Hacker News new | ask | show | jobs
by timbilt 310 days ago
> Unlike many public benchmarks, the PR Benchmark is private, and its data is not publicly released. This ensures models haven’t seen it during training, making results fairer and more indicative of real-world generalization.

This is key.

Public benchmarks are essentially trust-based and the trust just isn't there.

3 comments

Unless you're running the LLM yourself (locally), private benchmarks are also trust-based, aren't they?
Yes, but in a case like this it's a neutral third-party running the benchmark. So there isn't a direct incentive for them to favor one lab over another.

With public benchmarks we're trusting the labs not to cheat. And it's easy to "cheat" accidentally - they actually need to make a serious effort to not contaminate the training data.

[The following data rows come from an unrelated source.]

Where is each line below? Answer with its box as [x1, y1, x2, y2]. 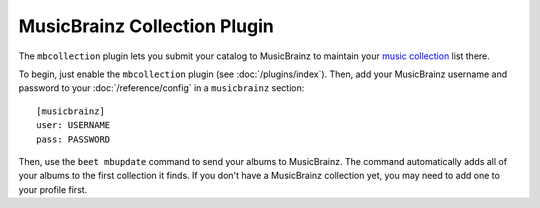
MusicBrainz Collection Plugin [18, 15, 274, 37]
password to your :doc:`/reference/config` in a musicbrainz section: [18, 82, 305, 94]
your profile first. [18, 183, 88, 195]
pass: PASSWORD [36, 133, 111, 145]
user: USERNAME [36, 120, 111, 131]
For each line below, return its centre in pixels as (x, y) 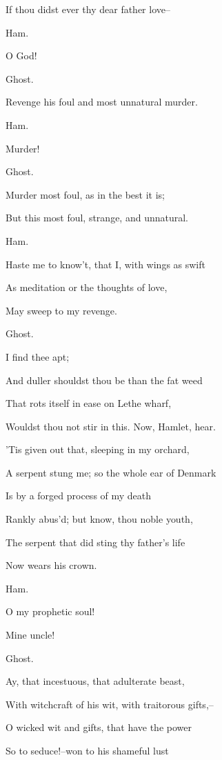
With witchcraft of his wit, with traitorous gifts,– (110, 704)
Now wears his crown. (51, 565)
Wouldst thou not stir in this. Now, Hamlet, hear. (111, 426)
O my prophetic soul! (50, 611)
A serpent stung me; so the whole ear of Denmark (111, 472)
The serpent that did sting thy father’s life (95, 542)
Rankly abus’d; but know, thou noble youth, (99, 519)
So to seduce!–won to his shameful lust (87, 750)
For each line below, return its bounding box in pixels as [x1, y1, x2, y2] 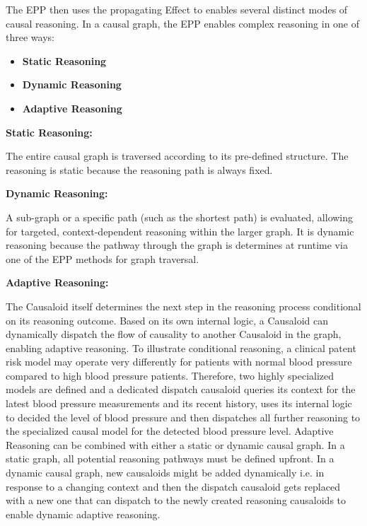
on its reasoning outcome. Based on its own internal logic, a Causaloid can [6, 312, 329, 327]
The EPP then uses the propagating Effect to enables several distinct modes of [6, 2, 348, 16]
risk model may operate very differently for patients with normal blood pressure [6, 354, 352, 369]
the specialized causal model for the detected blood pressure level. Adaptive [6, 423, 334, 438]
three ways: [6, 30, 54, 45]
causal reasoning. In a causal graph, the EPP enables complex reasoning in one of [6, 16, 360, 30]
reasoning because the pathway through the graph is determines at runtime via [6, 238, 348, 252]
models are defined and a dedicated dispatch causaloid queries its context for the [6, 382, 356, 397]
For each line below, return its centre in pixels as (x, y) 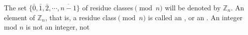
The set (15, 7)
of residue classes (108, 7)
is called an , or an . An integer (195, 17)
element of (19, 17)
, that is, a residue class (81, 17)
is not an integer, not (58, 27)
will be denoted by (193, 7)
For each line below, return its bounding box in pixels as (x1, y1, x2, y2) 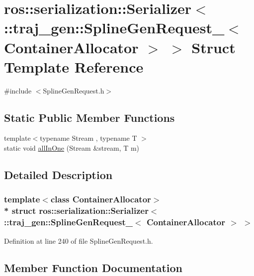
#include (4, 85, 32, 95)
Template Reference (4, 56, 144, 77)
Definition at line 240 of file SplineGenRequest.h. (4, 235, 153, 246)
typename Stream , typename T (40, 133, 137, 143)
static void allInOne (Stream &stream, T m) (4, 143, 140, 153)
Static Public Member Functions (4, 109, 175, 125)
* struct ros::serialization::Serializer (4, 204, 149, 217)
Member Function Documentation (4, 260, 183, 275)
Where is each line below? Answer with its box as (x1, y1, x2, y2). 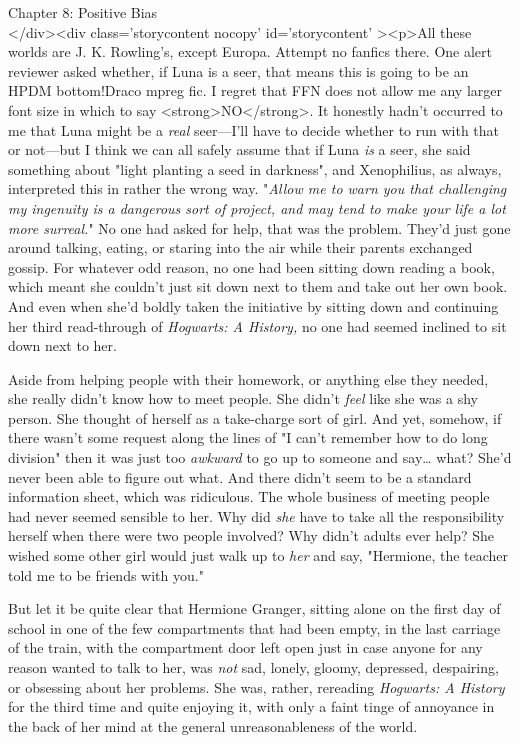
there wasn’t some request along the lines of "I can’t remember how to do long (8, 427, 488, 448)
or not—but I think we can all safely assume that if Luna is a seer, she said (8, 139, 471, 160)
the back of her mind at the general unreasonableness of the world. (8, 715, 418, 736)
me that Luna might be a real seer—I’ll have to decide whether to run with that (8, 119, 500, 140)
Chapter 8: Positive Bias (8, 2, 158, 22)
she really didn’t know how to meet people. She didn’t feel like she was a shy (8, 388, 478, 409)
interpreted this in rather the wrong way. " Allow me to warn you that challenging (8, 178, 507, 199)
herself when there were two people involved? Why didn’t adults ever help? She (8, 525, 495, 546)
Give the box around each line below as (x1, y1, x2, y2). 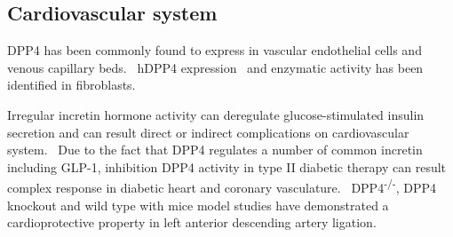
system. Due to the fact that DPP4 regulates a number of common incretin (7, 140, 423, 159)
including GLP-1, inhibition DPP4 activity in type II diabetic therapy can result (7, 157, 447, 176)
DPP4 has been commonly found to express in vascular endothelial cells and (7, 41, 422, 59)
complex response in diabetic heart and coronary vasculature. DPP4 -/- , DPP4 (7, 176, 437, 197)
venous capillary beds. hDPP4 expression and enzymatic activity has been (7, 58, 424, 76)
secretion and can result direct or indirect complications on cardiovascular (7, 122, 409, 141)
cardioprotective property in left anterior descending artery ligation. (7, 213, 377, 232)
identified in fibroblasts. (7, 75, 136, 94)
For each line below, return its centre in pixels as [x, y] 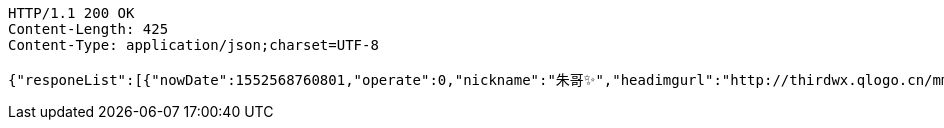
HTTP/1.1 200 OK [71, 13]
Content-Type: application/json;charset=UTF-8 [193, 45]
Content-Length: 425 [88, 29]
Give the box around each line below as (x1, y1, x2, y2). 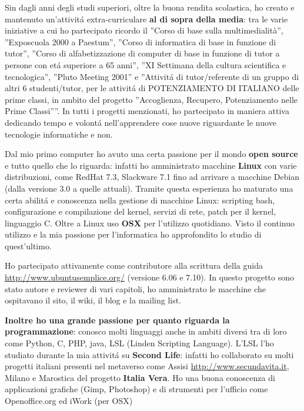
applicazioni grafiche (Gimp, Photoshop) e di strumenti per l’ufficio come (5, 383, 268, 395)
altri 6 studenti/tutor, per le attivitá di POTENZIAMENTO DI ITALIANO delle (5, 82, 299, 94)
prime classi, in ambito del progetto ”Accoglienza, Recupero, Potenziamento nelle (5, 93, 298, 105)
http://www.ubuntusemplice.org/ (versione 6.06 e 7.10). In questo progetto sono (5, 271, 295, 283)
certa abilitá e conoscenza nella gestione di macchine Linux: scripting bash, (5, 193, 275, 206)
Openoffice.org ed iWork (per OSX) (5, 395, 133, 406)
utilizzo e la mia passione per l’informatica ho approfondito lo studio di (5, 228, 262, 240)
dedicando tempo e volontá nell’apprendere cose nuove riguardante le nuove (5, 116, 276, 128)
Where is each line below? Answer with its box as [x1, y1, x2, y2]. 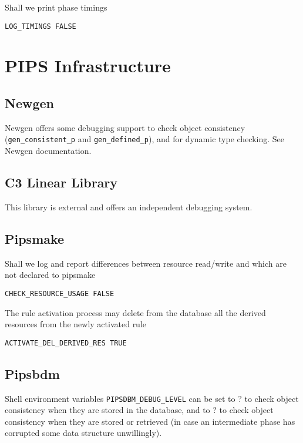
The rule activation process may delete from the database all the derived [5, 306, 266, 318]
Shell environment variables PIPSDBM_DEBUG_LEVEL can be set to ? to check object [5, 392, 299, 404]
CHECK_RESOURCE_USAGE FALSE [5, 289, 115, 298]
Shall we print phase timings [5, 1, 107, 13]
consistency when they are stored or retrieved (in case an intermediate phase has [5, 415, 295, 427]
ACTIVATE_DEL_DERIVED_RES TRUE [5, 338, 127, 347]
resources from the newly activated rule [5, 318, 147, 330]
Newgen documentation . [5, 145, 92, 157]
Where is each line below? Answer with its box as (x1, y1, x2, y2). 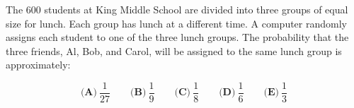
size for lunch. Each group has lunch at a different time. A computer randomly (6, 16, 347, 30)
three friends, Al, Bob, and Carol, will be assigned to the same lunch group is (6, 43, 342, 58)
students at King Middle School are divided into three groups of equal (44, 2, 348, 16)
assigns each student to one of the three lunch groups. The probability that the (6, 30, 349, 44)
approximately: (6, 57, 71, 72)
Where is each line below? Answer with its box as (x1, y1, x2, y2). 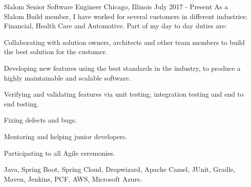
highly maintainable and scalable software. (4, 72, 131, 83)
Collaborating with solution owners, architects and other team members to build (4, 37, 245, 47)
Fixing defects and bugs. (4, 115, 77, 125)
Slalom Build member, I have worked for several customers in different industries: (4, 11, 248, 21)
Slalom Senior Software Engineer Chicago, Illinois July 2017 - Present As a (4, 1, 228, 11)
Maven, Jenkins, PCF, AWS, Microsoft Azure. (4, 173, 142, 184)
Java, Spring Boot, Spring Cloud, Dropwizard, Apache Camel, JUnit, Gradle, (4, 164, 235, 174)
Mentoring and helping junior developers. (4, 131, 127, 141)
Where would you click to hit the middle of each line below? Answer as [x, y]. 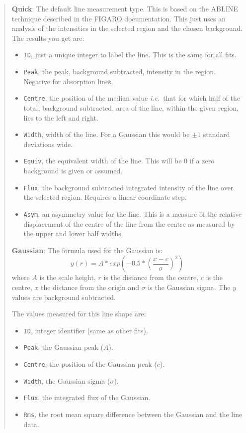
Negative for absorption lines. [68, 81]
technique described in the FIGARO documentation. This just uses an [119, 18]
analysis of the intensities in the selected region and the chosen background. [127, 28]
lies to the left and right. [61, 117]
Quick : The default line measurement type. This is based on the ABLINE [125, 8]
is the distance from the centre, [151, 277]
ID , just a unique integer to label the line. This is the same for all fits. [130, 55]
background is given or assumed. [73, 171]
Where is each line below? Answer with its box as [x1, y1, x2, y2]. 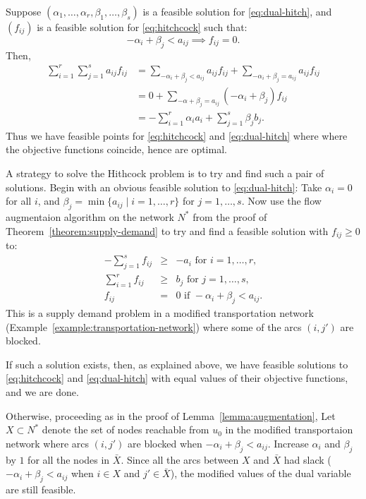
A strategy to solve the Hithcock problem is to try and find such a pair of [6, 165, 324, 180]
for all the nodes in [28, 452, 110, 467]
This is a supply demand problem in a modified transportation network [6, 306, 314, 320]
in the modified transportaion [225, 422, 353, 437]
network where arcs [6, 435, 90, 450]
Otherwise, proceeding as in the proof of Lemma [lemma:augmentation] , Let [6, 408, 336, 423]
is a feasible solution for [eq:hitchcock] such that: [37, 20, 248, 34]
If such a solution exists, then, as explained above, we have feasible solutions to [6, 356, 348, 371]
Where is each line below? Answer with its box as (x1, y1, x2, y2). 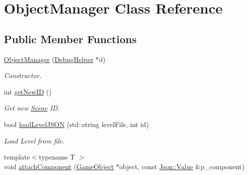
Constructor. (4, 70, 42, 80)
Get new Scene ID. (4, 103, 60, 113)
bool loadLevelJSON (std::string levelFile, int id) (4, 119, 149, 129)
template (4, 152, 30, 162)
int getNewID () (4, 86, 52, 96)
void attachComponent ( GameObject (4, 161, 114, 171)
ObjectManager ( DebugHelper (4, 54, 93, 64)
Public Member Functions (4, 31, 137, 46)
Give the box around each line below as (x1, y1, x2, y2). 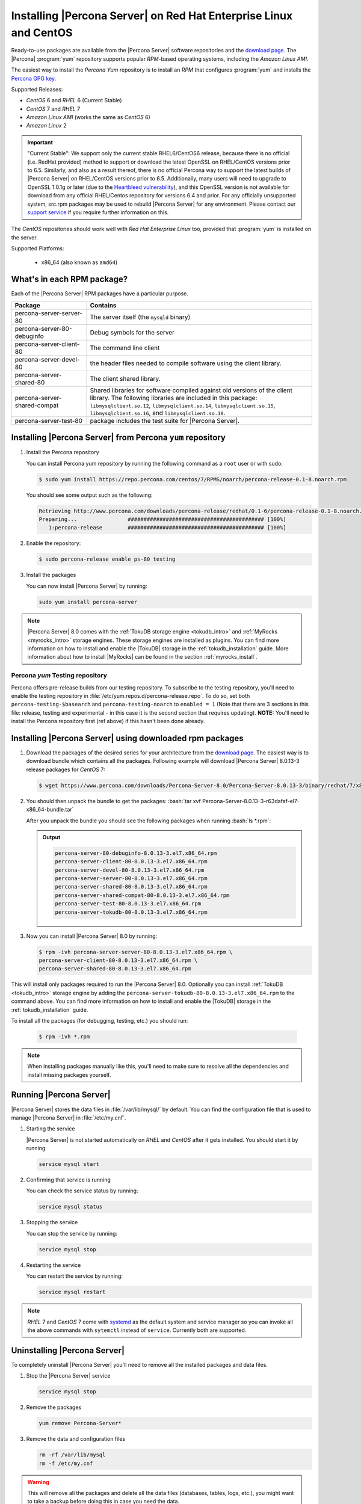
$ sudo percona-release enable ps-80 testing (39, 556, 176, 562)
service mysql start (39, 1161, 99, 1168)
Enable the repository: (26, 540, 81, 547)
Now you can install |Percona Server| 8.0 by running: (26, 932, 158, 940)
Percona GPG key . (11, 75, 57, 82)
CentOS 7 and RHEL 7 (26, 105, 81, 112)
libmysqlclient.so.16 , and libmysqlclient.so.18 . (90, 408, 226, 417)
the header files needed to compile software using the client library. (90, 359, 282, 367)

And there's massive incentives for the labs to cheat in order to get the hype going around their launch and justify their massive investments in training. It doesn't have to be the CEO who's directing it. Can even be one/a few researchers who are responsible for a specific area of model performance and are under tremendous pressure to deliver.

The problem is when using a model hosted by those labs (ex: OpenAI only allowed access to o3 through their own direct API, not even Azure), there still exists a significant risk of cheating.

There's a long history of that sort of behaviour. ISPs gaming bandwidth tests when they detect one is being run. Software recognizing being run in a VM or on a particular configuration. I don't think it's a stretch to assume some of the money at OpenAI and others has gone into spotting likely benchmark queries and throwing on a little more compute or tagging them for future training.

I would be outright shocked if most of these benchmarks are even attempting serious countermeasures.

How does this ensure models haven’t seen it during training - is it a different benchmark per model release?
Then you just need to use different data the next time you evaluate. That is much more indicative of real-world generalization: after all, you don't normally do multiple PRs on the same pieces of code. The current approach risks leaking the dataset selectively and/or fudging the results because they can't be verified. Transparency is key when doing this kind of benchmark, so now we have to trust the entity doing the benchmarking rather than independent verification of the results and with the amount of money that is at stake here I don't think that's the way to go.